Work to complete: Pictures aside, write every record out again word for word.
- - - -
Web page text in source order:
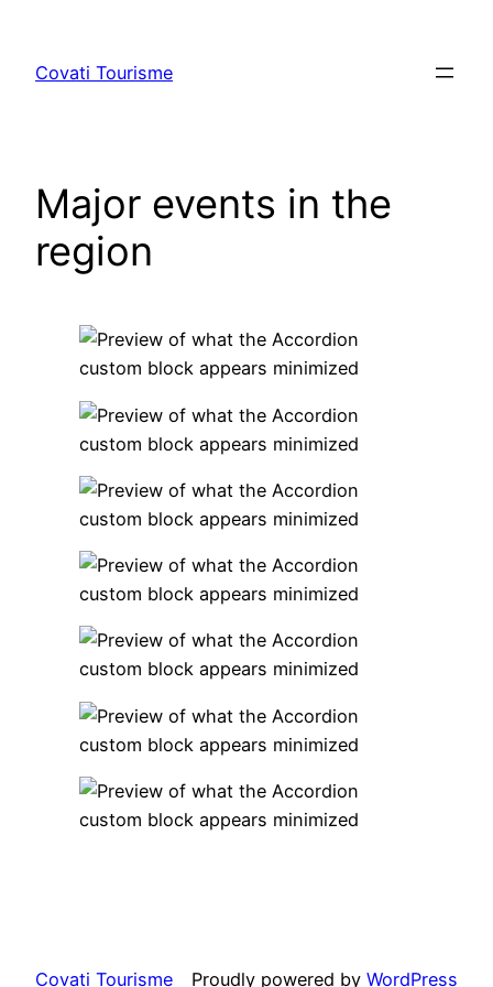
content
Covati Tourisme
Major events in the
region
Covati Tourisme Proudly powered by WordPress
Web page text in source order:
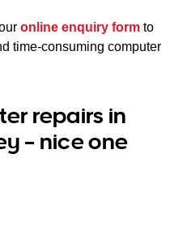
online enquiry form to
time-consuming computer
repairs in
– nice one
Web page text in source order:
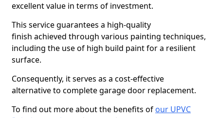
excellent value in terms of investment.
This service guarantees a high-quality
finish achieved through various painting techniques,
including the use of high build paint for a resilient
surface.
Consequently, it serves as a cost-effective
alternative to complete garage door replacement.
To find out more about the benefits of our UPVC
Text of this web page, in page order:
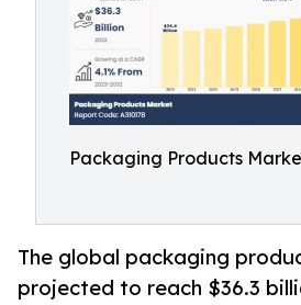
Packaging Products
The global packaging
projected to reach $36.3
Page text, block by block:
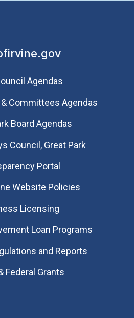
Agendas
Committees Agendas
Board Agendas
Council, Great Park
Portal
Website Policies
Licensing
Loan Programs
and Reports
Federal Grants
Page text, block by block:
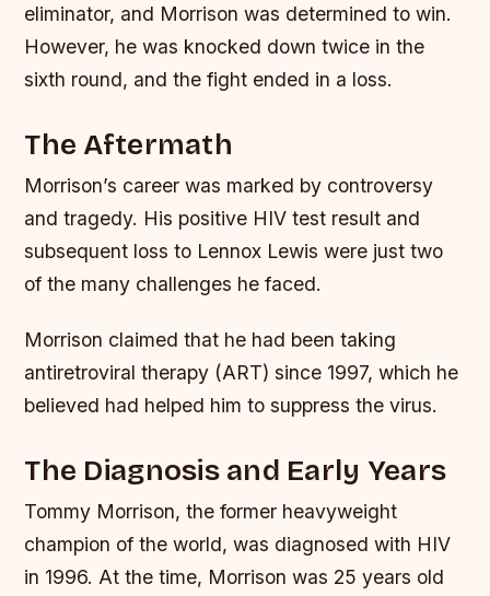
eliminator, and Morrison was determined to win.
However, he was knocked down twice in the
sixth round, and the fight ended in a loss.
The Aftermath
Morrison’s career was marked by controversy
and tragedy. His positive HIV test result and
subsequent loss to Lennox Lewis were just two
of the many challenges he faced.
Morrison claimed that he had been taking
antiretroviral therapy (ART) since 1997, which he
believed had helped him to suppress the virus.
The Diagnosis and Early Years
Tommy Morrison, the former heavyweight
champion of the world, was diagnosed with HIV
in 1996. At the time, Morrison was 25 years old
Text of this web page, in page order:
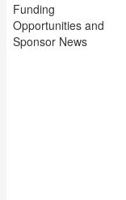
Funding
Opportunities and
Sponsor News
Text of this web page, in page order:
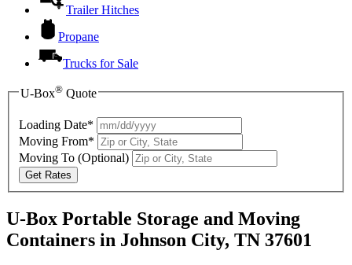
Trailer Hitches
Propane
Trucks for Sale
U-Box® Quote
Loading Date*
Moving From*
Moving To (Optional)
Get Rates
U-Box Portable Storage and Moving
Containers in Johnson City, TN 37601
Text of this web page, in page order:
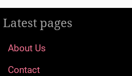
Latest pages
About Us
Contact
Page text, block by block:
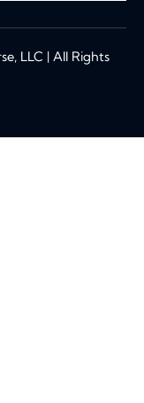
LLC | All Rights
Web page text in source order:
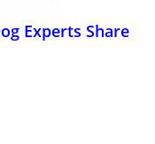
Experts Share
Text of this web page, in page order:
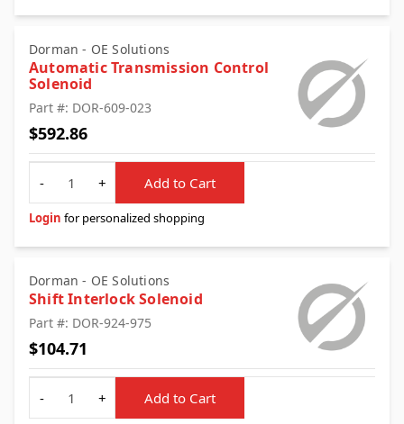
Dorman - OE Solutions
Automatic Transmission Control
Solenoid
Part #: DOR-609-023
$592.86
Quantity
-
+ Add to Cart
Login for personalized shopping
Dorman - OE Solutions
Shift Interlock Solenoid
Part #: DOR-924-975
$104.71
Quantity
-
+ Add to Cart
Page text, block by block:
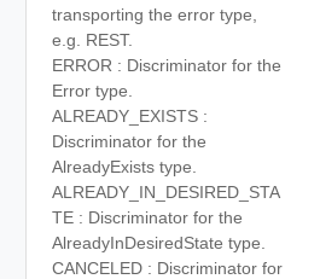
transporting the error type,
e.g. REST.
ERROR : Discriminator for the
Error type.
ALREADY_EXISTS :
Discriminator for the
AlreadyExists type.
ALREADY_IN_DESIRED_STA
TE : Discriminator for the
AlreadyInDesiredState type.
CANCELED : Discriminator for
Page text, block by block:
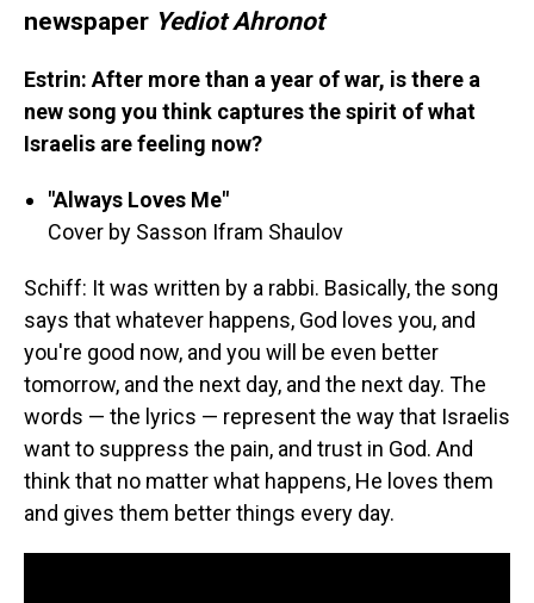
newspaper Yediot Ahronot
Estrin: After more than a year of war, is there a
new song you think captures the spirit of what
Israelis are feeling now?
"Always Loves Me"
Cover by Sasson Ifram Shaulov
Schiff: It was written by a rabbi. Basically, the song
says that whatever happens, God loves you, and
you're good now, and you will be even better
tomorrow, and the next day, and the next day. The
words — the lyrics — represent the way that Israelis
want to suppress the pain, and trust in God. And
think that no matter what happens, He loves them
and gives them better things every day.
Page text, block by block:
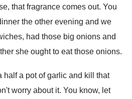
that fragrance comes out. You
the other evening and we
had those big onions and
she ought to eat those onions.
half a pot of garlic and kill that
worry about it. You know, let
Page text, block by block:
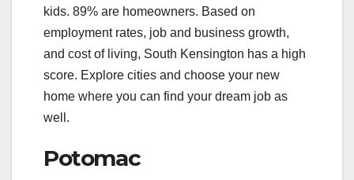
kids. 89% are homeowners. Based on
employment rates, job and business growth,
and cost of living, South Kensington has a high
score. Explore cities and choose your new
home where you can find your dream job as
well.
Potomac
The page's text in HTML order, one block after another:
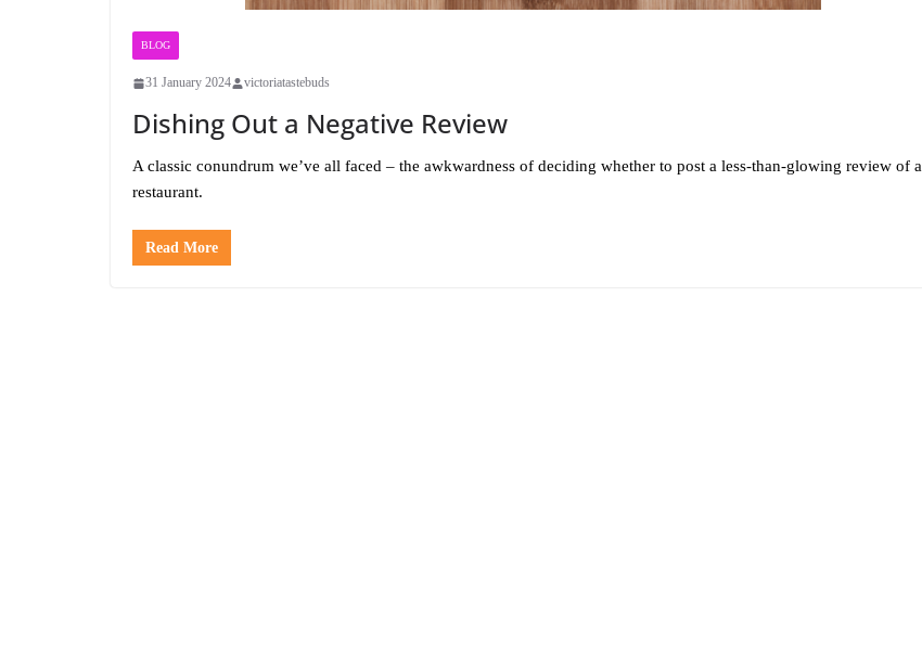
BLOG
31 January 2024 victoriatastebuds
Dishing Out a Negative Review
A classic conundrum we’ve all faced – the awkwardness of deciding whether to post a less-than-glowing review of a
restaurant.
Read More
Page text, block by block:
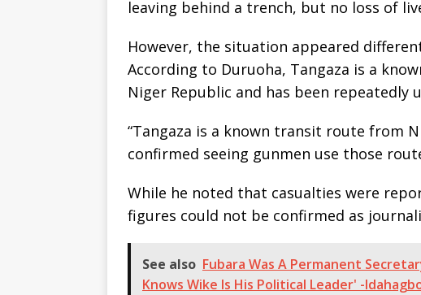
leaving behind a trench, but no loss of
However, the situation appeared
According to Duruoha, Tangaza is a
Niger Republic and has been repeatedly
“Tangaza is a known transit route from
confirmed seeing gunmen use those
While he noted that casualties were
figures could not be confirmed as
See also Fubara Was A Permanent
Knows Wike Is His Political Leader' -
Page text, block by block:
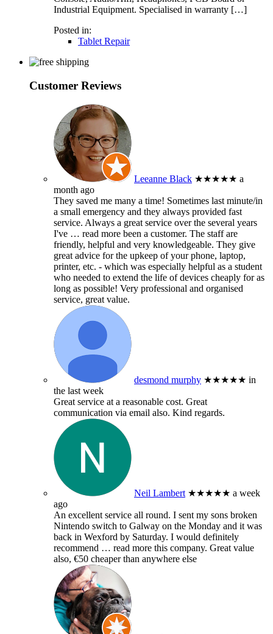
- - - -
Solution below:
Web page text in source order:
content
Covati Tourisme
Major events in the
region
Covati Tourisme Proudly powered by WordPress
Web page text in source order:
online enquiry form to
time-consuming computer
repairs in
– nice one
Web page text in source order:
excellent value in terms of investment.
This service guarantees a high-quality
finish achieved through various painting techniques,
including the use of high build paint for a resilient
surface.
Consequently, it serves as a cost-effective
alternative to complete garage door replacement.
To find out more about the benefits of our UPVC
Text of this web page, in page order:
Packaging Products
The global packaging
projected to reach $36.3
Page text, block by block:
Agendas
Committees Agendas
Board Agendas
Council, Great Park
Portal
Website Policies
Licensing
Loan Programs
and Reports
Federal Grants
Page text, block by block:
eliminator, and Morrison was determined to win.
However, he was knocked down twice in the
sixth round, and the fight ended in a loss.
The Aftermath
Morrison’s career was marked by controversy
and tragedy. His positive HIV test result and
subsequent loss to Lennox Lewis were just two
of the many challenges he faced.
Morrison claimed that he had been taking
antiretroviral therapy (ART) since 1997, which he
believed had helped him to suppress the virus.
The Diagnosis and Early Years
Tommy Morrison, the former heavyweight
champion of the world, was diagnosed with HIV
in 1996. At the time, Morrison was 25 years old
Text of this web page, in page order:
Funding
Opportunities and
Sponsor News
Text of this web page, in page order:
Trailer Hitches
Propane
Trucks for Sale
U-Box® Quote
Loading Date*
Moving From*
Moving To (Optional)
Get Rates
U-Box Portable Storage and Moving
Containers in Johnson City, TN 37601
Text of this web page, in page order:
Latest pages
About Us
Contact
Page text, block by block:
LLC | All Rights
Web page text in source order:
Experts Share
Text of this web page, in page order:
Dorman - OE Solutions
Automatic Transmission Control
Solenoid
Part #: DOR-609-023
$592.86
Quantity
-
+ Add to Cart
Login for personalized shopping
Dorman - OE Solutions
Shift Interlock Solenoid
Part #: DOR-924-975
$104.71
Quantity
-
+ Add to Cart
Page text, block by block:
transporting the error type,
e.g. REST.
ERROR : Discriminator for the
Error type.
ALREADY_EXISTS :
Discriminator for the
AlreadyExists type.
ALREADY_IN_DESIRED_STA
TE : Discriminator for the
AlreadyInDesiredState type.
CANCELED : Discriminator for
Page text, block by block:
newspaper Yediot Ahronot
Estrin: After more than a year of war, is there a
new song you think captures the spirit of what
Israelis are feeling now?
"Always Loves Me"
Cover by Sasson Ifram Shaulov
Schiff: It was written by a rabbi. Basically, the song
says that whatever happens, God loves you, and
you're good now, and you will be even better
tomorrow, and the next day, and the next day. The
words — the lyrics — represent the way that Israelis
want to suppress the pain, and trust in God. And
think that no matter what happens, He loves them
and gives them better things every day.
Page text, block by block:
that fragrance comes out. You
the other evening and we
had those big onions and
she ought to eat those onions.
half a pot of garlic and kill that
worry about it. You know, let
Page text, block by block:
kids. 89% are homeowners. Based on
employment rates, job and business growth,
and cost of living, South Kensington has a high
score. Explore cities and choose your new
home where you can find your dream job as
well.
Potomac
The page's text in HTML order, one block after another:
BLOG
31 January 2024 victoriatastebuds
Dishing Out a Negative Review
A classic conundrum we’ve all faced – the awkwardness of deciding whether to post a less-than-glowing review of a
restaurant.
Read More
Page text, block by block:
leaving behind a trench, but no loss of
However, the situation appeared
According to Duruoha, Tangaza is a
Niger Republic and has been repeatedly
“Tangaza is a known transit route from
confirmed seeing gunmen use those
While he noted that casualties were
figures could not be confirmed as
See also Fubara Was A Permanent
Knows Wike Is His Political Leader' -
Page text, block by block:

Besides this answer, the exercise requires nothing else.